Comprehensive and detailed, Canada’s Registered Mail is an update of the last general treatment of Canadian 19th century registration that was written 30 years ago. The first chapter of this new book is the most complete study of Money-Letters that has even been published. The next three chapters introduce registration for domestic mail, mail to the United States and mail to the United Kingdom. In each case registration is covered through 1875.

The significance of 1875 is that in December, Canada issued the first of three special stamps for registered letters. Five chapters are devoted to these unusual and fascinating stamps. Careful attention is paid to the postal regulations and to the earliest reported usage. For instance, the earliest use of the five-cent registered letter stamp was found on a letter paying both the two cents registration and the three cents postage. Actually the stamp was intended for paying registration for a letter to the United States or on domestic parcel post. It was never authorized to pay postage.

Three chapters include domestic usage of the registered letter stamps including the rare fifth class mail. Here and in other chapters there are detailed tables of postal rates and registry fees. Registered mail to the United States, the United Kingdom and the rest of the world each get a chapter. There are tables listing the earliest registration stamp covers to the U.S. and the covers paying the short-lived anomalous two-cent registration rate to the U.S.

The next chapter illustrates the incredible variety of ways in which writers and postmasters violated the postal regulations governing registration. The following chapter carries registration up to 1909 including AR, Acknowledgment of Receipt and insurance.

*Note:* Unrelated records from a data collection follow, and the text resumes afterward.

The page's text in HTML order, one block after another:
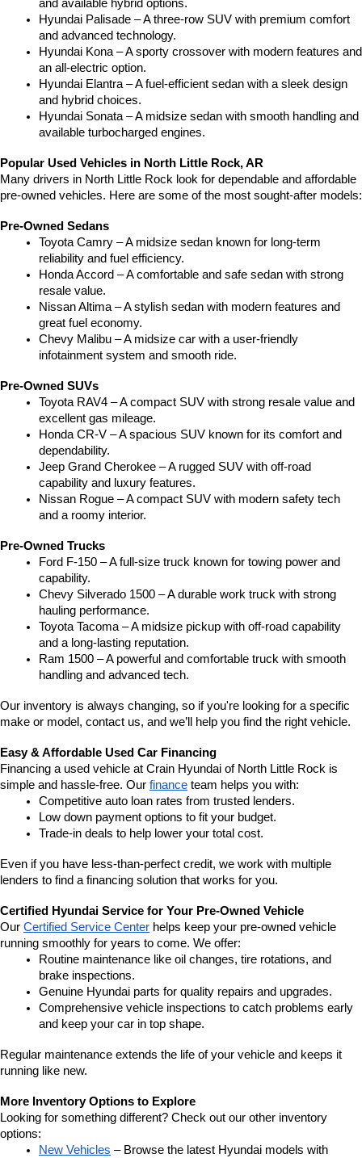
and available hybrid options.
Hyundai Palisade – A three-row SUV with premium comfort
and advanced technology.
Hyundai Kona – A sporty crossover with modern features and
an all-electric option.
Hyundai Elantra – A fuel-efficient sedan with a sleek design
and hybrid choices.
Hyundai Sonata – A midsize sedan with smooth handling and
available turbocharged engines.
Popular Used Vehicles in North Little Rock, AR
Many drivers in North Little Rock look for dependable and affordable
pre-owned vehicles. Here are some of the most sought-after models:
Pre-Owned Sedans
Toyota Camry – A midsize sedan known for long-term
reliability and fuel efficiency.
Honda Accord – A comfortable and safe sedan with strong
resale value.
Nissan Altima – A stylish sedan with modern features and
great fuel economy.
Chevy Malibu – A midsize car with a user-friendly
infotainment system and smooth ride.
Pre-Owned SUVs
Toyota RAV4 – A compact SUV with strong resale value and
excellent gas mileage.
Honda CR-V – A spacious SUV known for its comfort and
dependability.
Jeep Grand Cherokee – A rugged SUV with off-road
capability and luxury features.
Nissan Rogue – A compact SUV with modern safety tech
and a roomy interior.
Pre-Owned Trucks
Ford F-150 – A full-size truck known for towing power and
capability.
Chevy Silverado 1500 – A durable work truck with strong
hauling performance.
Toyota Tacoma – A midsize pickup with off-road capability
and a long-lasting reputation.
Ram 1500 – A powerful and comfortable truck with smooth
handling and advanced tech.
Our inventory is always changing, so if you're looking for a specific
make or model, contact us, and we’ll help you find the right vehicle.
Easy & Affordable Used Car Financing
Financing a used vehicle at Crain Hyundai of North Little Rock is
simple and hassle-free. Our finance team helps you with:
Competitive auto loan rates from trusted lenders.
Low down payment options to fit your budget.
Trade-in deals to help lower your total cost.
Even if you have less-than-perfect credit, we work with multiple
lenders to find a financing solution that works for you.
Certified Hyundai Service for Your Pre-Owned Vehicle
Our Certified Service Center helps keep your pre-owned vehicle
running smoothly for years to come. We offer:
Routine maintenance like oil changes, tire rotations, and
brake inspections.
Genuine Hyundai parts for quality repairs and upgrades.
Comprehensive vehicle inspections to catch problems early
and keep your car in top shape.
Regular maintenance extends the life of your vehicle and keeps it
running like new.
More Inventory Options to Explore
Looking for something different? Check out our other inventory
options:
New Vehicles – Browse the latest Hyundai models with

The final chapter is a detailed study of registered railway post office markings. This book is an essential reference for anyone interested in 19th century Canadian registry usage.

The book retails for $80 postpaid in the United States.

Chicago Mail is a compilation of 26 articles, most of which have appeared previously in print and most of which have been written by the editor, Harvey Karlen, who is considered to be the preeminent authority on Chicago postal history. A number of articles have been written by other authorities on Chicago postal history: Howard Selzer, W. Wilson Hulme II, Leonard Piskiewicz, Barbara Jean Wallace, and Charles L. Towle.

Because so many articles that appear in philatelic journals have a limited existence, the Collectors Club of Chicago has published this volume to make them more permanently available for reference and evaluation. These works were selected for their philatelic interest and significance and because many of them involve subjects that go well beyond their relationship to Chicago postal history.

Areas covered include military history, expositions and fairs, the Great Chicago Fire, the Chicago Perforations, Free Franks, the Chicago Pneumatic Post, etc. Military related subjects include Camp Douglas and Camp Fry Confederate prisoner-of-war camps, Spanish-American War articles and Fort Sheridan: Its Origins and Postal History, (which recently received the Military Postal History Society’s award for the best article of the year in the Society’s publication.). There is an article entitled “Chicago Expositions, Fairs and Shows Before the 1893 Columbian Exposition” and one on the 1933 Century of Progress Exposition.

The book is printed in 8 ½ x 11 format, on archival paper in library quality hard cover binding and retails for $39.50 postpaid in the United States.